Serializing tokens
In computer science, serializing tokens are a concept in concurrency control arising from the ongoing development of DragonFly BSD. According to Matthew Dillon, they are most akin to SPLs, except a token works across multiple CPUs while SPLs only work within a single CPU's domain.
Serializing tokens allow programmers to write multiprocessor-safe code without themselves or the lower level subsystems needing to be aware of every single entity that may also be holding the same token.

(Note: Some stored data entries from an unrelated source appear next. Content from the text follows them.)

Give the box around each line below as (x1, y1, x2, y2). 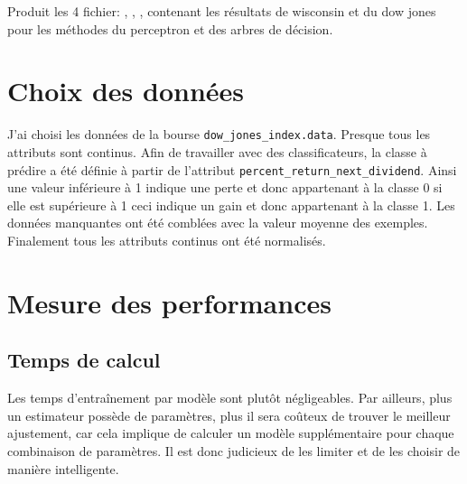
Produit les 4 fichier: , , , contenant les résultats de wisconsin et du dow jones (7, 2, 436, 20)
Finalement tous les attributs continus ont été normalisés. (7, 231, 326, 249)
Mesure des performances (7, 284, 332, 321)
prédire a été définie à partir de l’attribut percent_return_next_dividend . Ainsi (7, 160, 457, 179)
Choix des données (7, 72, 244, 109)
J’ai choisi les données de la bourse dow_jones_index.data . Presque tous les (7, 125, 431, 144)
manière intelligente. (7, 459, 119, 478)
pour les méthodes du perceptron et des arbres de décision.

Comparison with mutual exclusion (mutex)
Tokens and mutual exclusion mechanisms are locks. Unlike mutexes, tokens do not exclude other threads from accessing the resource while they are blocked or asleep. A thread sharing resources with other threads can be stopped and started for a variety of reasons:- Timeslicing: the user space scheduler tries to ensure that all threads get a fair chance to run, so it runs each thread for a brief period of time and then switches to another thread.
- Concurrent execution: in multiprocessor computers, a thread may be run at exactly the same time as another thread on a different CPU.
- Preemption: a thread may preempt a lower-priority thread, such as a hardware interrupt or light weight kernel threads.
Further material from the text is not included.